A long time ago someone I knew got suddenly and extremely excited about posting videos of themselves at the gym. They weren’t just committed to transforming their body - they really wanted to be seen as someone who was committed to transforming their body, which seemed much more effort-intensive to do. They weren’t just posting selfies straight from their camera with an affirmative caption or something, they were editing together multi-minute videos of themselves with special effects and multiple camera angles and inspirational slogans and music and really going above and beyond to create high-effort content, content that didn’t seem to get a whole lot of engagement. Speaking just for myself, I thought things like “I get it what you’re up to, I don’t need to watch another 3 minute video of lifting weights”, or “this seems unhealthy and insecure and I don’t want to enable you by paying attention to you”, when I thought anything at all as I scrolled past the videos in question.
One day I got grabbed when a video of theirs that auto-played as I scrolled by, starting with a splash text of “NOBODY CARES ABOUT YOUR STUPID GYM VIDEOS” over a video of them bench-pressing. There were quotes around the “NOBODY CARES…” text, suggesting that these were words that were actually written or spoken or something. As far as I could tell nobody actually said this - there wasn’t any kind of hostile response to these videos but instead just a lack of any response at all. But it worked for this person to present themselves as triumphing in some sort of hallucinated conflict, perhaps just an internal one but nevertheless one that provided some extra motivation and satisfaction. It’s not enough to quietly succeed, it’s much more important and satisfying to see your success as somehow defeating something.

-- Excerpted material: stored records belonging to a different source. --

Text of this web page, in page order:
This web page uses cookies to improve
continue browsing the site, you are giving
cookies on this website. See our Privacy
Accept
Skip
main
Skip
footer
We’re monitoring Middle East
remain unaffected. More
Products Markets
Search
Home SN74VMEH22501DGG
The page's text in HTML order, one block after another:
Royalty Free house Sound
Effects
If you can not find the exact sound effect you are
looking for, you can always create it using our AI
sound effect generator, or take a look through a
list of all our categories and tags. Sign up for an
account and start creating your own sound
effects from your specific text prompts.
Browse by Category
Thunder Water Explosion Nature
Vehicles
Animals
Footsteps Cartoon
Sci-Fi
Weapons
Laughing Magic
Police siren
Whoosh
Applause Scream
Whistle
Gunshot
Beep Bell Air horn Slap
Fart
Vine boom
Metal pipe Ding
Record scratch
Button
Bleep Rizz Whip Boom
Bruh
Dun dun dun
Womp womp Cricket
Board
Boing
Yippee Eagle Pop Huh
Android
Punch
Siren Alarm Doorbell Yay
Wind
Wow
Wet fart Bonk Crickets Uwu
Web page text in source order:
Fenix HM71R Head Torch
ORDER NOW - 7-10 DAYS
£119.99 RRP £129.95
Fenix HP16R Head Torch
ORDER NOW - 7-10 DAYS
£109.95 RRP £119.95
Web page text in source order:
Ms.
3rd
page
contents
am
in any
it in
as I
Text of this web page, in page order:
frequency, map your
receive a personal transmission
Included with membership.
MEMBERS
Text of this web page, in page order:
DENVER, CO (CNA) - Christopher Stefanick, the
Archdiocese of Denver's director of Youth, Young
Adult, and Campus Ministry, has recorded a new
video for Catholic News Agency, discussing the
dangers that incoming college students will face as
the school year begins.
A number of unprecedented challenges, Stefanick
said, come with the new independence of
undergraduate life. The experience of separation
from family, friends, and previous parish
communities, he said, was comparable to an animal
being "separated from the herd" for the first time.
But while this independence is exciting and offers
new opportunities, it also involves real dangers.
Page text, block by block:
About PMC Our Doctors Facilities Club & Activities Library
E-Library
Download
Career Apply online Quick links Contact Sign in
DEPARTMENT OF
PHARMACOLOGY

This sort of move is made all over social media - you present a hateful dismissal from a stupid enemy and then crush them with the very next thing you say. You could do something like post “Muscular women will never be beautiful” and then post “muscular women:” with a picture of a beautiful muscular woman. Then everyone who agrees with you will engage with your post like crazy to support you in your efforts to defeat the haters.
I don’t want to deny the existence of conflict or haters etc, but what irritates me about all of this is the cheapness of it all. To me it’s a really shallow way to make people feel like they have some moral obligation to promote your content.

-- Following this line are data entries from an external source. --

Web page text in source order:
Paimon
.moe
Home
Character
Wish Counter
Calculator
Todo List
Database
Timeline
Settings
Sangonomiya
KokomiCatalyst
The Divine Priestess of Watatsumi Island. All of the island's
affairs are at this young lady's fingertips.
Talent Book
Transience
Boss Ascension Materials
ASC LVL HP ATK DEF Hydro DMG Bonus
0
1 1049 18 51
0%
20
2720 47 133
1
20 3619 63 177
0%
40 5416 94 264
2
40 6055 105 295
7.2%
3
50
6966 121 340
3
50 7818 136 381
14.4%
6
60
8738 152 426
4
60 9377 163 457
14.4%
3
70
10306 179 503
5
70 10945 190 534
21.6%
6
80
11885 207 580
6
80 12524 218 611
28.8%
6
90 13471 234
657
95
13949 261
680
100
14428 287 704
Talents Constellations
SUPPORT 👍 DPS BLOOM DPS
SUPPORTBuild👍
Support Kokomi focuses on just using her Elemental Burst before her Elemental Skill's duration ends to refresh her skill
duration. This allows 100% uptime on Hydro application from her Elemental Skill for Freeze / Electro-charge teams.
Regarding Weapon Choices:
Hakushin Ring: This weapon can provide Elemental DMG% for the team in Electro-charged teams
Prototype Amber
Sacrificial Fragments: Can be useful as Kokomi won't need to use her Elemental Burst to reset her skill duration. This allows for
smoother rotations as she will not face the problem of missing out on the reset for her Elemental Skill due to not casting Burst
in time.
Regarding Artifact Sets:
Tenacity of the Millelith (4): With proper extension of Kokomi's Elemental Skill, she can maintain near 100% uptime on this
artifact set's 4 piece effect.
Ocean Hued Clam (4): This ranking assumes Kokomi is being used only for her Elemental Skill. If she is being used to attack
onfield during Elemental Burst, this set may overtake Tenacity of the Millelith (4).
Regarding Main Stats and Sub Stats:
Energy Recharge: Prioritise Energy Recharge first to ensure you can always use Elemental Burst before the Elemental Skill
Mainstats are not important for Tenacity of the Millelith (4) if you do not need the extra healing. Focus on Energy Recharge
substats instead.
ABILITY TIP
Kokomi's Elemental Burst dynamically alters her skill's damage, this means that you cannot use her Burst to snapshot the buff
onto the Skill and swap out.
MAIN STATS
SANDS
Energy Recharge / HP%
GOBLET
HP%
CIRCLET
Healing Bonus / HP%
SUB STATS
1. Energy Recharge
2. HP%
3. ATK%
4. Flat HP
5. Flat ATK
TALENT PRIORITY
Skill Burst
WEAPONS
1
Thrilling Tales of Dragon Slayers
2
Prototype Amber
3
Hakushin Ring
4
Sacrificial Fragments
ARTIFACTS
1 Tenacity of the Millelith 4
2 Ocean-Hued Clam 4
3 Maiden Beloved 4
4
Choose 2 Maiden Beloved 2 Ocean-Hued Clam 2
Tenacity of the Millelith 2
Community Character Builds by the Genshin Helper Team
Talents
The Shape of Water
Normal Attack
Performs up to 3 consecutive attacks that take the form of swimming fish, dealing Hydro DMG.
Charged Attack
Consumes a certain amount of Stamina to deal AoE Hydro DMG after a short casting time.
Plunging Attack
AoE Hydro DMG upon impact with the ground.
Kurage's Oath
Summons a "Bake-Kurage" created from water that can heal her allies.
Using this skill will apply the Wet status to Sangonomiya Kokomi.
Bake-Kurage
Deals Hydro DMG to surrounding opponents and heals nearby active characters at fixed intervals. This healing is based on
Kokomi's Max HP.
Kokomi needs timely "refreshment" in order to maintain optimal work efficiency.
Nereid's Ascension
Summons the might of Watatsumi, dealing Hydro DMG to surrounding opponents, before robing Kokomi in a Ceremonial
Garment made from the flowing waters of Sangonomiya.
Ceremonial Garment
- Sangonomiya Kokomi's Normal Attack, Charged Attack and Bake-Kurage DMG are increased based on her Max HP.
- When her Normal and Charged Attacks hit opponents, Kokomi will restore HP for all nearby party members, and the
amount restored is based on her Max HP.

I also think this tendency to see one’s life as an expression of conflict is overblown, and causes much unnecessary human suffering. For many - or rather, many like me - every bad thing that happens in one’s life is to be interrogated for its systemic causes and understood as an expression of the Great Evil Of Society. Feel bad about who you are? That’s Capitalism. Get dumped? Capitalism. Don’t like your job? Capitalism. Too horny? Capitalism. Not horny enough? Capitalism. Perhaps many of these things are a product of Capitalism, or whatever the next Great Evil will be after Capitalism, but if everything is a product of great forces like this then you can’t improve your life in any way at all until the Great Evil Of Society is defeated forever. I don’t think that’s true and I don’t think that’s a helpful attitude even if it’s false!

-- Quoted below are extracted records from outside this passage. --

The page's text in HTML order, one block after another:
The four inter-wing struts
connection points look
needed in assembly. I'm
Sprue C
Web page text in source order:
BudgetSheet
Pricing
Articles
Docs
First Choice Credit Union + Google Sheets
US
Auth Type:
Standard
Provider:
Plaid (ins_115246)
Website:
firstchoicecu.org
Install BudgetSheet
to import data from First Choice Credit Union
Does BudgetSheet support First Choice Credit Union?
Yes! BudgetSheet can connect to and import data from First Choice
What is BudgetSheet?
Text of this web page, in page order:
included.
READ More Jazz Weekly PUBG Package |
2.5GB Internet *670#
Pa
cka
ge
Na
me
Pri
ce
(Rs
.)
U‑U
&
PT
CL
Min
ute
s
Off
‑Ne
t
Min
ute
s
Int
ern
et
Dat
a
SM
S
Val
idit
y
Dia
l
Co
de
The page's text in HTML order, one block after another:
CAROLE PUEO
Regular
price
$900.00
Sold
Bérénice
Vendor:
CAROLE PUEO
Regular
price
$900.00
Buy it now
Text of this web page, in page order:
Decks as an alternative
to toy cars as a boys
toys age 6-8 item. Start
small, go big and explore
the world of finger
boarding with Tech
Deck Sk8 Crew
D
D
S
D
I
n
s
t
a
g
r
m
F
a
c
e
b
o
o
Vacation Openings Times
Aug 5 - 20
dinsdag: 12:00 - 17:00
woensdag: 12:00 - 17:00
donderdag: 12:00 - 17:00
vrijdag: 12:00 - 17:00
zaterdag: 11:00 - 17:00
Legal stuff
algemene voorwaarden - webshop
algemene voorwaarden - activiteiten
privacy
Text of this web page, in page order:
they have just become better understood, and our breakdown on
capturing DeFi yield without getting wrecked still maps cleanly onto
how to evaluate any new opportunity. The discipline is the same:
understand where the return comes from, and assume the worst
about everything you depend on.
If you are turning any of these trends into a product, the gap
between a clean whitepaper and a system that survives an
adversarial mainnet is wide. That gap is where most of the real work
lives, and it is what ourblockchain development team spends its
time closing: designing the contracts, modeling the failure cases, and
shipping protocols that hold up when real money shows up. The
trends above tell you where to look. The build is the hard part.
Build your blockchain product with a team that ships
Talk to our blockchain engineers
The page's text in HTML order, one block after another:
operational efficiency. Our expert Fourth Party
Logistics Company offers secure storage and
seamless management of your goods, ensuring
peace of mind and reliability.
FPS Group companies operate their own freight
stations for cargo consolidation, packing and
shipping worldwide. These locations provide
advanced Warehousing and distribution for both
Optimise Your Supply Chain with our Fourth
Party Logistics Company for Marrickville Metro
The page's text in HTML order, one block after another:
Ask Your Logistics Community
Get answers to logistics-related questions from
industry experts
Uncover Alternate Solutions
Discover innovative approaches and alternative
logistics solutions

I realize now that it’s funny to be writing about this phenomenon and how I think it should be opposed, given that my point is how it’s unhealthy to constantly be distinguishing phenomenon to oppose. I think at the end of the day that human life is frail and painful enough without looking for reasons to hate each other, including ourselves. Victory in conflict isn’t a precondition for happiness, and is instead often the very thing that prevents us from finding it.